Omit all pictures and transcribe only the lines in the entries below that run from the line with "Give the centre of each line below as (x, y)." through the line with "Table of Contents".
BEGIN Supplied material
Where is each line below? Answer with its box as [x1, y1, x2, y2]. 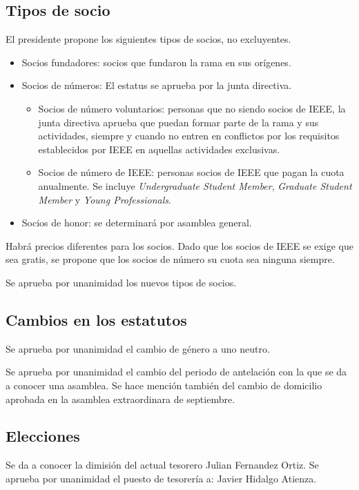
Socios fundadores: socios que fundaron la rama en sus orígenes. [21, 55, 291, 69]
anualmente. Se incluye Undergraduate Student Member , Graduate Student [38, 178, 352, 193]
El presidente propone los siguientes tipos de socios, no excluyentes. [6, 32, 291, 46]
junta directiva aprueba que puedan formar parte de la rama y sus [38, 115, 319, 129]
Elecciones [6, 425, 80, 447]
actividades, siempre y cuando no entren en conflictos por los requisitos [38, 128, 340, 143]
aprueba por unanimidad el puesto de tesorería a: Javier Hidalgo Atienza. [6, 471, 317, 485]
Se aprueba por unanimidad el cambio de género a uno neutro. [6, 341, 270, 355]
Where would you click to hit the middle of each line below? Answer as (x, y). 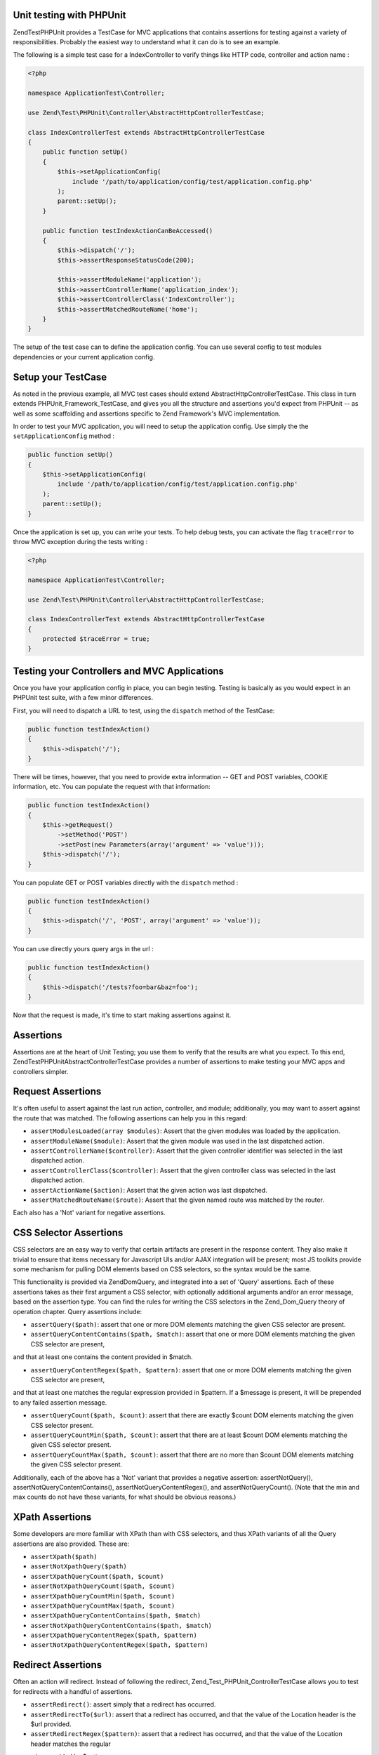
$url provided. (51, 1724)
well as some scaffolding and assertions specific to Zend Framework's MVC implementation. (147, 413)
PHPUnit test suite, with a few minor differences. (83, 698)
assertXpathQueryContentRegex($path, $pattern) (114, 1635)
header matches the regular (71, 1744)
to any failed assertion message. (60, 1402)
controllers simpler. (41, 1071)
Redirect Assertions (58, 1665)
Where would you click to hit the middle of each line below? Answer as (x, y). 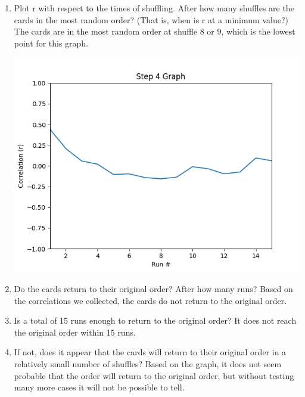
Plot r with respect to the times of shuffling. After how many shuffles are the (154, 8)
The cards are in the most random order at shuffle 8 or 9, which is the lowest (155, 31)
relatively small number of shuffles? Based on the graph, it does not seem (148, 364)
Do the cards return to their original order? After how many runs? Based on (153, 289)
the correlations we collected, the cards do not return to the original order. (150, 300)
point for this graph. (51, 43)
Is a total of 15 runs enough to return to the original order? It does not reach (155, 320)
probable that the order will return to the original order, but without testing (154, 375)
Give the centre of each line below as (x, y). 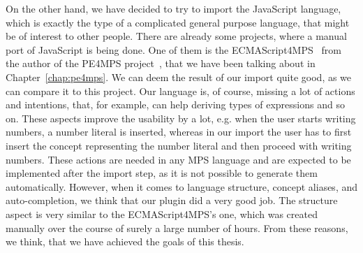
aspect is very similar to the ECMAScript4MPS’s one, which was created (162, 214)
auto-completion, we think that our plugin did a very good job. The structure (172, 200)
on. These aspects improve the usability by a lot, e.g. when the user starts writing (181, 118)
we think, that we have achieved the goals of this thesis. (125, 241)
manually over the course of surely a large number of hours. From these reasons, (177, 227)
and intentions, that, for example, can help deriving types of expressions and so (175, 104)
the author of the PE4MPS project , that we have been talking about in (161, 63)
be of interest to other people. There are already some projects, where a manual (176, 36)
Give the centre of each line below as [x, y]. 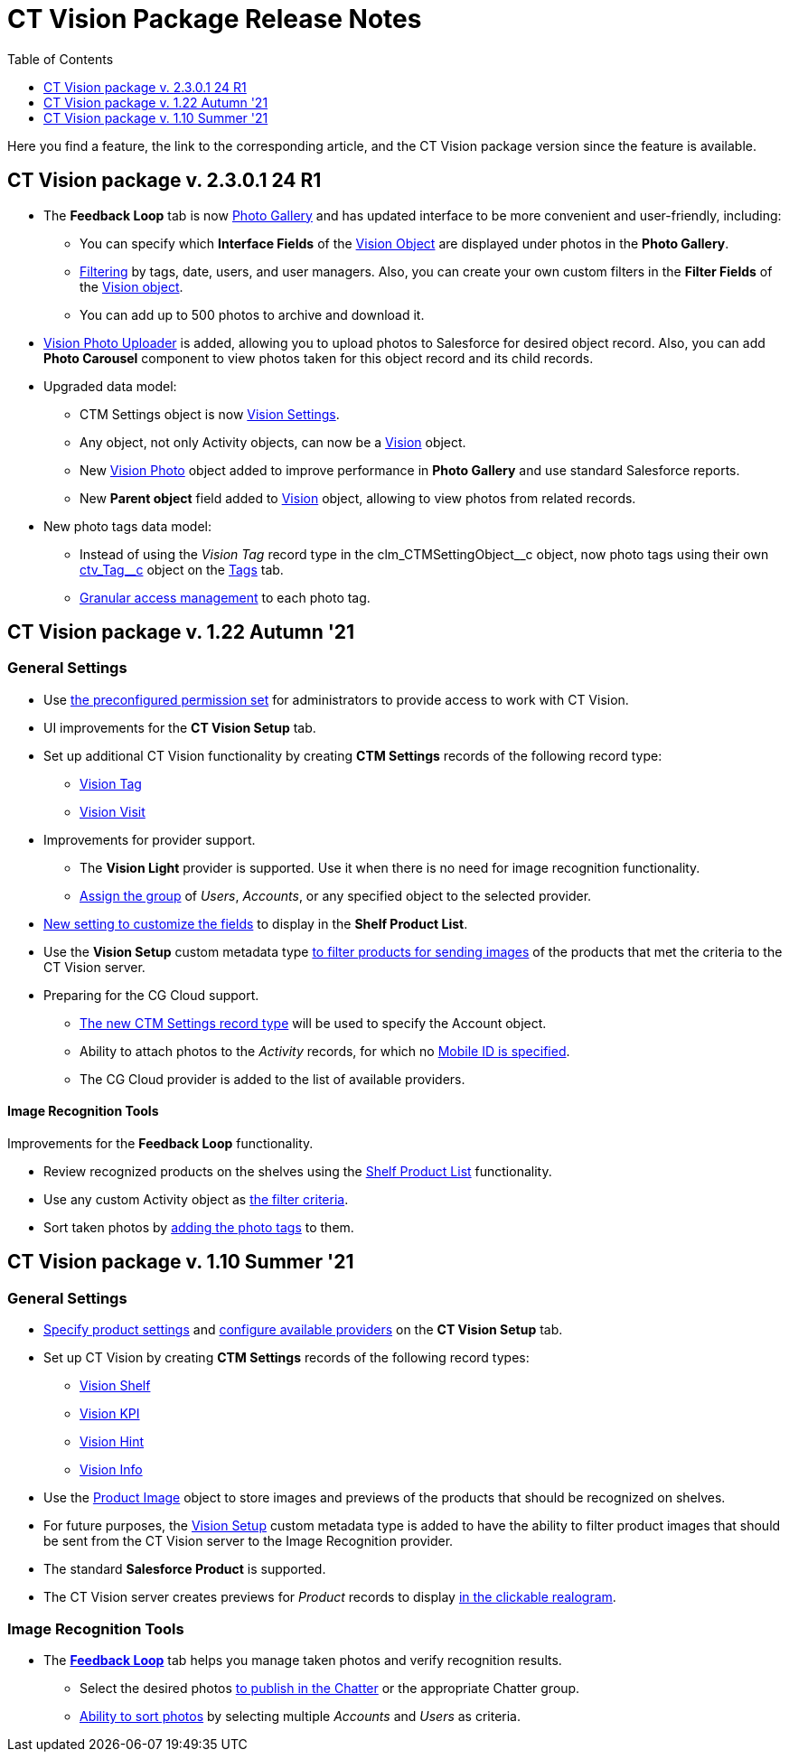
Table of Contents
END Supplied material
BEGIN Supplied material
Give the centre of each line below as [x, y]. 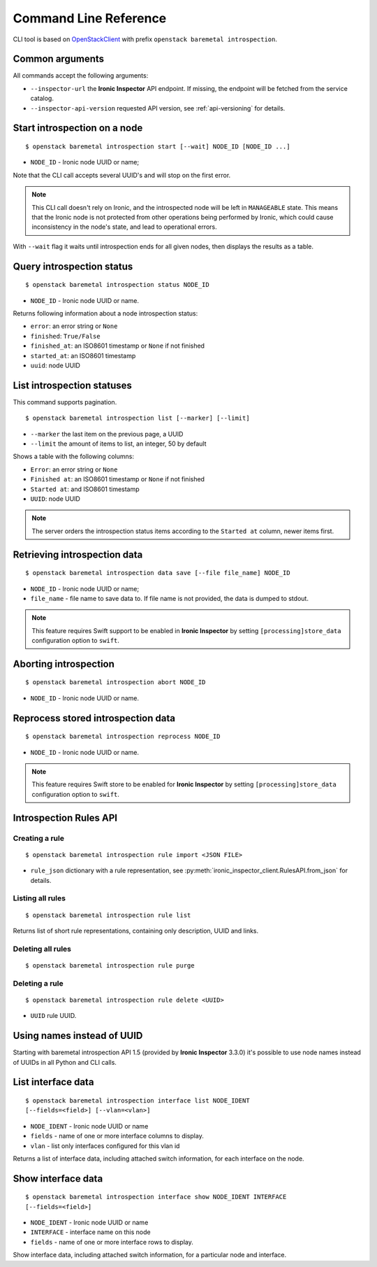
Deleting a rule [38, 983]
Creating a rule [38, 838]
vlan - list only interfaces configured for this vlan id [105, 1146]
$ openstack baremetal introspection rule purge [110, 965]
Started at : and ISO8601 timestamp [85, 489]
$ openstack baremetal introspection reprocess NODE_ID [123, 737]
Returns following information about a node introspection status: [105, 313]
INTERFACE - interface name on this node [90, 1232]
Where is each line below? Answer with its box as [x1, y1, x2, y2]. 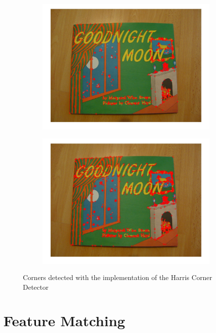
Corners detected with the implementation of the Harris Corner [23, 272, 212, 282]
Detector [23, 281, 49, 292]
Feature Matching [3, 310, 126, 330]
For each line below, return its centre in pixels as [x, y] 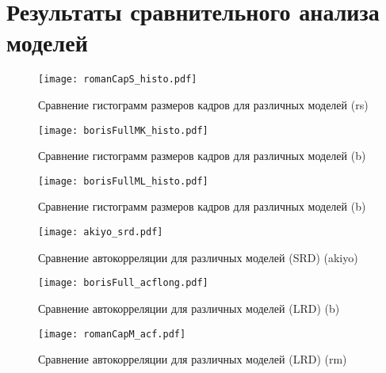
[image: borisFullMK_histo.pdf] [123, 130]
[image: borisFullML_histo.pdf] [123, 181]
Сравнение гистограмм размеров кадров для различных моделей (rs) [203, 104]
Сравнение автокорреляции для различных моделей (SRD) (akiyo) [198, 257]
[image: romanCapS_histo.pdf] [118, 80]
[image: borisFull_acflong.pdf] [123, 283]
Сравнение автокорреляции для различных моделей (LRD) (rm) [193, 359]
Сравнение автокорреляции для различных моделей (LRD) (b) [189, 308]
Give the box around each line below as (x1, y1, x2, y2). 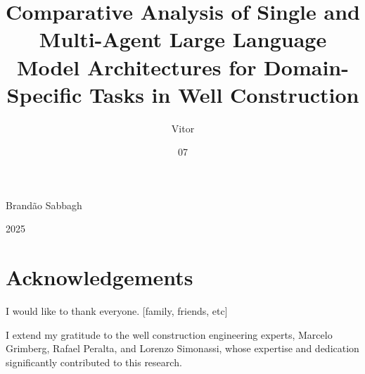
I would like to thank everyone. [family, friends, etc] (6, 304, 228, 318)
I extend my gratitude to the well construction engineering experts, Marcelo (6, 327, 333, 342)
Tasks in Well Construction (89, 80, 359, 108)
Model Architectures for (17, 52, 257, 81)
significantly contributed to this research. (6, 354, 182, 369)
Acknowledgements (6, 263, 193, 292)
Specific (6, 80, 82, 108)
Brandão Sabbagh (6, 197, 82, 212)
END Supplied material
BEGIN Supplied material
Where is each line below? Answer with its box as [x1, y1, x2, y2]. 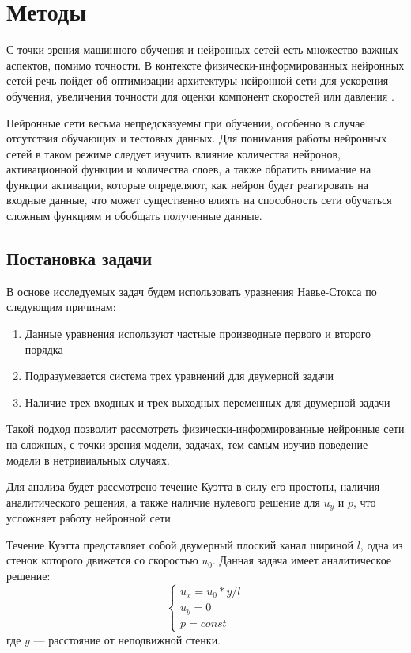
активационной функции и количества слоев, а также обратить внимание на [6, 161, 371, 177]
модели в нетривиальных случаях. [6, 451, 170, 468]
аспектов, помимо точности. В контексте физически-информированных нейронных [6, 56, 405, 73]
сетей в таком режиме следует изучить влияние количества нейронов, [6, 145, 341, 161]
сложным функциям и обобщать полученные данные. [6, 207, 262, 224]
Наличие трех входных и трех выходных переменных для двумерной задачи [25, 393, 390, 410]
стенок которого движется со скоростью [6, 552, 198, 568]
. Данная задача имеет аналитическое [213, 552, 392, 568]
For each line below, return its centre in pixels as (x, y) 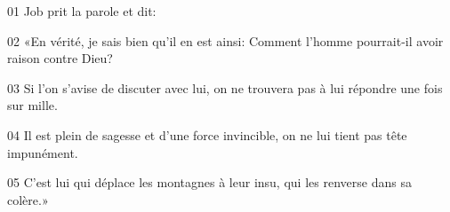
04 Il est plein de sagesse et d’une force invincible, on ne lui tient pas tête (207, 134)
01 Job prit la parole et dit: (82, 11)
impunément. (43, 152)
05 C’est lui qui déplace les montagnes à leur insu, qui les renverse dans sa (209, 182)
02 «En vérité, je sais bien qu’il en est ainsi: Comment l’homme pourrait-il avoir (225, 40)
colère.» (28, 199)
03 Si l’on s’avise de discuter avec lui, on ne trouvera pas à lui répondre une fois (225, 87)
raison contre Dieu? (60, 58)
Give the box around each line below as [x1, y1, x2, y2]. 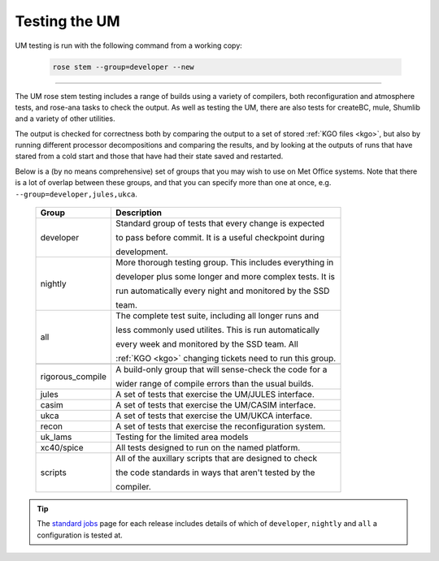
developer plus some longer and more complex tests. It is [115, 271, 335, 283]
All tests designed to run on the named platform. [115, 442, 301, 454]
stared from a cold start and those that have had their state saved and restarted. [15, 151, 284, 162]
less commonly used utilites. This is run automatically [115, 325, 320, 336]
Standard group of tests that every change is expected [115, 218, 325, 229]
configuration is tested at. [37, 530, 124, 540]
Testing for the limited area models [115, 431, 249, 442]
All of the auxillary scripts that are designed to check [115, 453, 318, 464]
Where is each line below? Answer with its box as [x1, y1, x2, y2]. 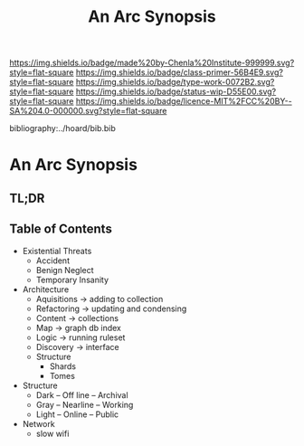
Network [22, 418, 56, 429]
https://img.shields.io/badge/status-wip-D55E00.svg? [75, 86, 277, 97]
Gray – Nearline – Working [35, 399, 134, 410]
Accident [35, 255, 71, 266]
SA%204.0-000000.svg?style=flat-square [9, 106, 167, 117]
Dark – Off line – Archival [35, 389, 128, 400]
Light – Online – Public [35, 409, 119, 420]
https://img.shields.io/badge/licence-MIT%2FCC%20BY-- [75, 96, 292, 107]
END Supplied material
→ **Result of this exercise**
Give the centre of each line below as (x, y). 
aspect is very similar to the ECMAScript4MPS’s one, which was created (162, 214)
auto-completion, we think that our plugin did a very good job. The structure (172, 200)
on. These aspects improve the usability by a lot, e.g. when the user starts writing (181, 118)
we think, that we have achieved the goals of this thesis. (125, 241)
manually over the course of surely a large number of hours. From these reasons, (177, 227)
and intentions, that, for example, can help deriving types of expressions and so (175, 104)
the author of the PE4MPS project , that we have been talking about in (161, 63)
be of interest to other people. There are already some projects, where a manual (176, 36)
Give the centre of each line below as [x, y]. 
Table of Contents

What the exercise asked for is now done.